Monday, May 12, 2008

New Prospects

Plans have a way of changing as time passes on. Just like I didn’t plan on my accident, I haven’t planned on everything that has happened in the last couple of years. It’s hard to figure out where to start, or to put everything in words, but here it goes.

The years following my accident, and initial recovery, were full of ups and downs, surprises and disappointments, and unexpected events at every turn. The “Ride for Life” that I planned on conducting, didn’t work out. I’ve come to realize that it doesn’t take a big event to change lives, but we can change lives one person at a time; on a very personal level.

I worked for Caldwell Correctional Center for 4 years. This was following my completion of High School in 2002. I was a Correctional Officer. It was a good experience, and I saw a lot of people who, like myself, have made bad choices and are paying for it in their own way. My condition is like my own prison, and in that way I could relate to the inmates. In 2006 I left the prison, and I was not sure what the future held for me.

After weeks of staying home, and not having a job, I decided to leave Olla, for Ruston, to visit my physical therapist and speech therapist who helped me recover after the accident. While I was in the hospital, I had established a strong relationship with these two. I had no idea what direction my friendship with them was about to take.
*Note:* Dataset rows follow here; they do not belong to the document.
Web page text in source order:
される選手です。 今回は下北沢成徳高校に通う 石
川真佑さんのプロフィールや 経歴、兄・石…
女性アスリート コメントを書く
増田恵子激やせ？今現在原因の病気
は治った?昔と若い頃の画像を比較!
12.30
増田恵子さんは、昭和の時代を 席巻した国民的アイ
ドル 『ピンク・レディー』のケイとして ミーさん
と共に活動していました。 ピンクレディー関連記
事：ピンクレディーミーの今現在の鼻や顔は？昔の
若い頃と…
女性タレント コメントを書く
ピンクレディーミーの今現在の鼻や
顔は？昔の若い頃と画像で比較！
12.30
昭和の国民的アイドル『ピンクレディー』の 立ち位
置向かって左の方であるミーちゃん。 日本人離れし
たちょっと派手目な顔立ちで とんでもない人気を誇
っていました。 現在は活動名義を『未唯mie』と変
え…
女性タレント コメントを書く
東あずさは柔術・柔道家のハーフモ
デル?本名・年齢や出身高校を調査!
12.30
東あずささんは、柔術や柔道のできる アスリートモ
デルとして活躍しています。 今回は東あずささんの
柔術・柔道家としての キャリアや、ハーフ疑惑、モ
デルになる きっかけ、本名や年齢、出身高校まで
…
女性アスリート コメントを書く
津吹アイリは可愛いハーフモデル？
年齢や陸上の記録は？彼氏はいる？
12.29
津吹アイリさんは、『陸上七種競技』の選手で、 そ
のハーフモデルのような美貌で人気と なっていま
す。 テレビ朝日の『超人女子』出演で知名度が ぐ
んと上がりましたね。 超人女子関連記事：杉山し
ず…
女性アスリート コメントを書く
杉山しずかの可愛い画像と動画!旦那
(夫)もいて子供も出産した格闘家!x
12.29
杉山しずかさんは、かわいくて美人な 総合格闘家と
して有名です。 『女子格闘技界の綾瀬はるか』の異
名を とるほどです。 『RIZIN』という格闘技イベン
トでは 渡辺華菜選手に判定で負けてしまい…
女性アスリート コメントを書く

While I was staying with them, Cort, my physical therapist, asked me if I would move to Ruston and take care of his aging and ailing mother. I immediately said yes. I never thought that I would become as close to Mrs. Joan, Cort’s mother, as I have. I never thought I would have taken this job so personally, and that it would have become such a passion for me.
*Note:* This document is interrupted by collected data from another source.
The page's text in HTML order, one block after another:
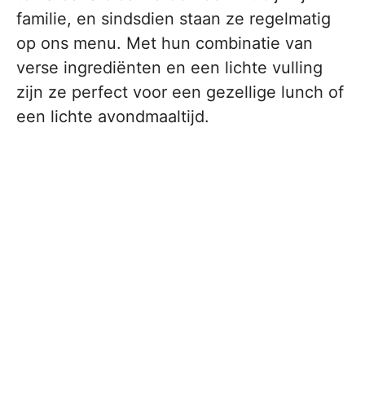
familie, en sindsdien staan ze regelmatig
op ons menu. Met hun combinatie van
verse ingrediënten en een lichte vulling
zijn ze perfect voor een gezellige lunch of
een lichte avondmaaltijd.
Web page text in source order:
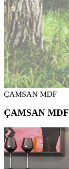
ÇAMSAN MDF
ÇAMSAN MDF

Everyday, when I get up, I get ready and take Mrs. Joan to hair appointments, the Council on Aging, doctor’s appointments, therapy, Wal-Mart, the library, or the park. Everyday is an adventure. We also cook together, watch T.V., and, at the age of 78, she even got a tattoo with me! She is an amazing person who I care about deeply.
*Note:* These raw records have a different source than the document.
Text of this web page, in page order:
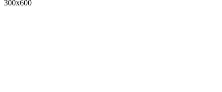
300x600
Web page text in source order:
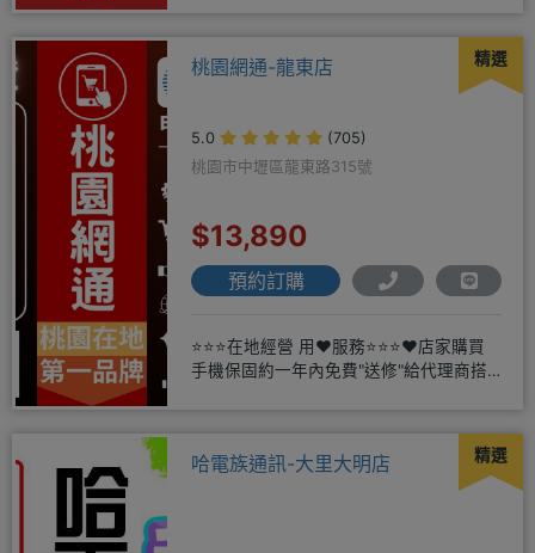
精選
桃園網通-龍東店
5.0
(705)
桃園市中壢區龍東路315號
$13,890
預約訂購
⭐⭐⭐在地經營 用❤️服務⭐⭐⭐❤️店家購買
手機保固約一年內免費"送修"給代理商搭
精選
哈電族通訊-大里大明店
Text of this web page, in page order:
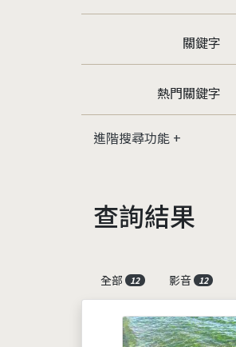
關鍵字
熱門關鍵字
進階搜尋功能
查詢結果
全部
12 影音 12
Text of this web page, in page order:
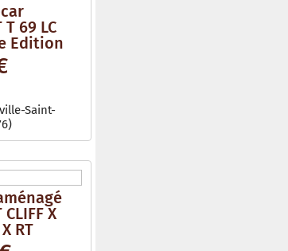
T 69 LC
Edition
Saint-
CLIFF X
RT
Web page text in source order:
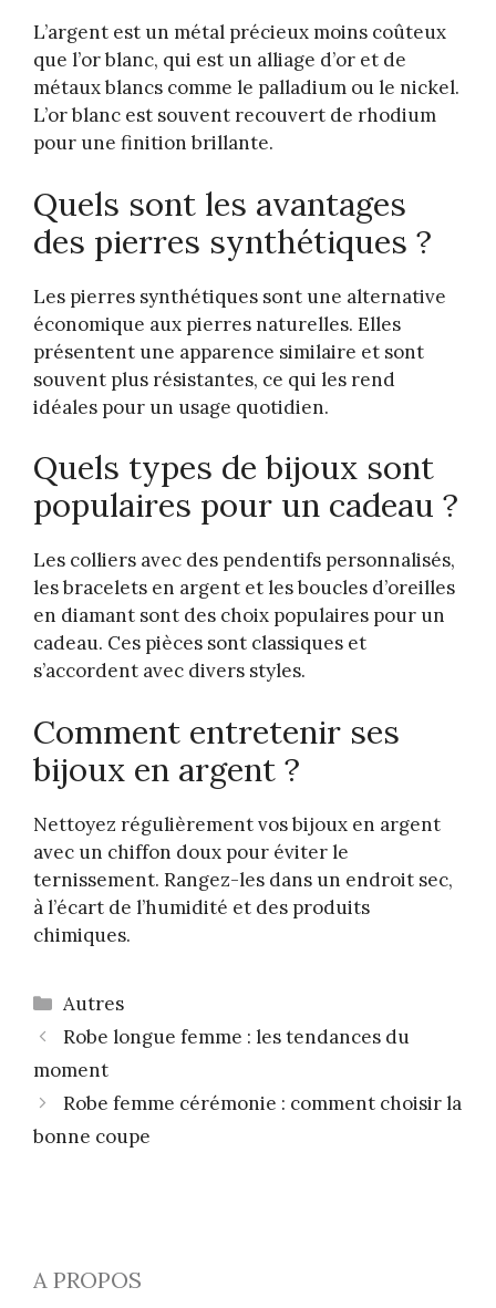
L’argent est un métal précieux moins coûteux
que l’or blanc, qui est un alliage d’or et de
métaux blancs comme le palladium ou le nickel.
L’or blanc est souvent recouvert de rhodium
pour une finition brillante.
Quels sont les avantages
des pierres synthétiques ?
Les pierres synthétiques sont une alternative
économique aux pierres naturelles. Elles
présentent une apparence similaire et sont
souvent plus résistantes, ce qui les rend
idéales pour un usage quotidien.
Quels types de bijoux sont
populaires pour un cadeau ?
Les colliers avec des pendentifs personnalisés,
les bracelets en argent et les boucles d’oreilles
en diamant sont des choix populaires pour un
cadeau. Ces pièces sont classiques et
s’accordent avec divers styles.
Comment entretenir ses
bijoux en argent ?
Nettoyez régulièrement vos bijoux en argent
avec un chiffon doux pour éviter le
ternissement. Rangez-les dans un endroit sec,
à l’écart de l’humidité et des produits
chimiques.
Catégories
Autres
Robe longue femme : les tendances du
moment
Robe femme cérémonie : comment choisir la
bonne coupe
A PROPOS

Soon my job will take me away from Louisiana, which, despite the fact that I will miss my family, has always been a dream of mine. Mrs. Joan has bought land in Colorado, and soon all of us will move there. In the mean time, we will be visiting other states so Mrs. Joan can visit her family. I am excited to go see the world.

This is not just a job for me. It has given me a feeling, or a sense, that I am needed, and have purpose. After my wreck, and being confined to a wheelchair, it would be easy to feel like I am the needy one. My relationship with Mrs. Joan shows me that I can also be needed, and mean something to others.

In 2007 Mrs. Joan and I began visiting the local library. She likes to listen to audio books, and this was the obvious place to get them. While there I met B. J., one of the librarians, and we started hanging out, and established a friendship. Since my wreck I have questioned people’s ability to be a true friend. B. J. has been a real friend to me, and this is in comparison to the superficial friendships I had before my wreck. When I had my wreck, my “friends” were no where to be found. I wondered where they went, and I had to ask myself, if one of them had had the wreck, would I have been there for them… probably not. It took me going through this accident to see what commitment is. B. J. and I have hung out a lot in the past year. We have gone together to Little Rock, with another friend, to the Little Rock Nine 5 K Run. I am glad that I have been able to continue to have experiences like this.

I’m looking forward to this new world that is about to open, and the people I am about to met. I hope I can have a positive impact on the people I meet and the places I go.

1 comment:

Carol Ranton said...

Hey Josh,
How's it going in your new home state? I bet your having a blast?
The skys' the limit for you now! Go whereever or do whatever you want. Keep that head held high and GO FOR IT! You can do anything you set your mind to and you know it!
Bruce, Dana & Joelee love and miss you more than you know. The whole Roshto family misses you tons too, but we want you to just be happy and proud of yourself no matter what you do. I'm outta space. Will write later. GOD BLESS YOU JOSH!